Discovery of Adult Neurogenesis
The concept of neurogenesis in the adult brain has only recently gained wide acceptance, though support had slowly been building over the past century. As early as 1912, and subsequently in 1932, 1938 and 1944, cytological investigations examining mitotic divisions in the postnatal and adult rodent brain revealed the SVZ as mitotically active (for review, [1, 2]). The advent of autoradiography then made possible the identification of DNA synthesis by incorporation of tritiated thymidine into nascent strands of DNA allowing cell proliferation to be monitored in the mammalian SVZ [3–5]. However, the fate of these proliferating cells was not clear; most cells produced in the SVZ during embryonic development were thought to differentiate into neurons, while only the production of glial cells was described in the postnatal and adult SVZ. Studies lagged until improved immunohistochemical techniques allowed more definitive characterization and identification of SVZ progeny. Interestingly, it was studies in songbirds that inspired the advance of mammalian neurogenesis. In 1983 Nottebohm and colleagues demonstrated that new neurons are produced in the telencephalon of adult male songbirds . These neurons appear to be required for the production of new elemental components of song that allow embellishment of song each season . In addition, it was found that acquisition of new neurons is hormonally regulated and therefore seasonally controlled to correspond to the mating season . Full acceptance of postembryonic mammalian neurogenesis did not take hold until just over a decade ago when Luskins  described neurogenesis in the anterior portion of the SVZ in postnatal mice, Lois and Alvarez-Buylla  demonstrated neurogenesis in the adult mouse SVZ and several groups built upon previously shown neurogenesis in the SGL of the hippocampus [10–13]. The possibility for other adult neurogenic regions exists and the search for sites of adult neurogenesis continues.

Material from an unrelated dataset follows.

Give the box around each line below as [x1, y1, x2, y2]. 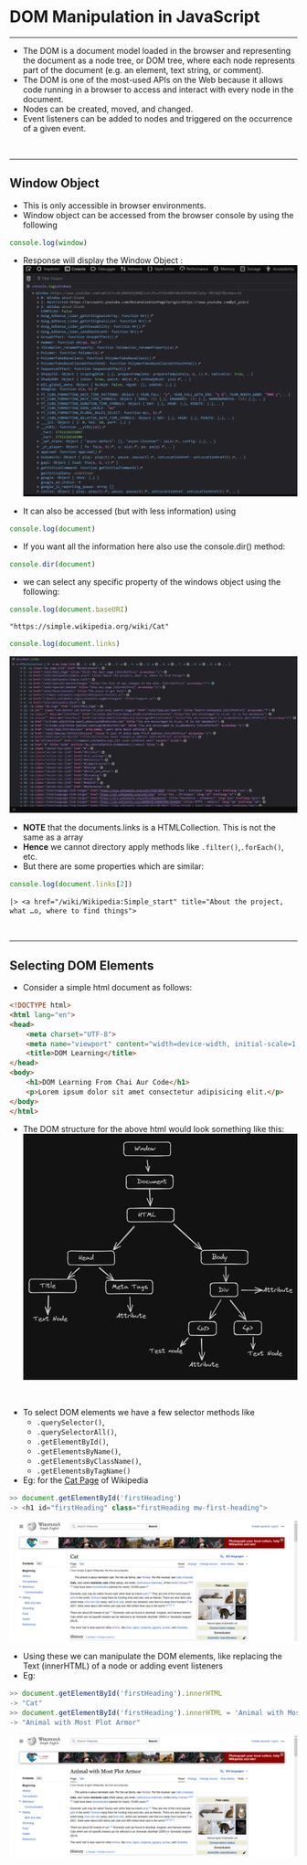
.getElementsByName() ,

The SVZ Niche: The Largest Site of Adult Neurogenesis
The presence of neural stem cells in the SVZ was suggested based on the finding that a subpopulation of SVZ cells can be dissociated and grown as free-floating spheres, neurospheres, in culture in the presence of mitogen (EGF or FGF2) . Some of these primary spheres are capable of generating secondary spheres upon dissociation and can be renewed through many passages. This self-renewing population is multipotent, capable of generating neurons, oligodendrocytes and astrocytes, upon removal of mitogen. Thus, these cells qualify in fulfilling the criteria of stem cells: self-renewable and multipotential. However, the precise identification of neural stem cells in vivo is currently mired by the lack of sensitive and specific immunological markers to identify cell types of the SVZ. Recent studies in which the SVZ was temporarily depleted of proliferating cells using the anti-mitotic agent cytosine-β-D-arabinofuranoside (Ara-C) revealed that cells positive for glial fibrillary acidic protein (GFAP) and displaying astrocytic characteristics repopulated the SVZ upon withdrawal of Ara-C . In addition, these GFAP-positive cells are capable of generating neurospheres . Most recent studies now support the claim that neural stem cells have some characteristics of astrocytes [20–22]. However, it is unlikely that all astrocytes are neural stem cells, so it becomes important to distinguish the subpopulation of SVZ astrocytes that are neural stem cells. Cell-specific markers together with investigations into the regulatory mechanisms that contribute to the maintenance of stem cell renewal and neurogenesis will reveal how this adult germinal zone persists into adulthood.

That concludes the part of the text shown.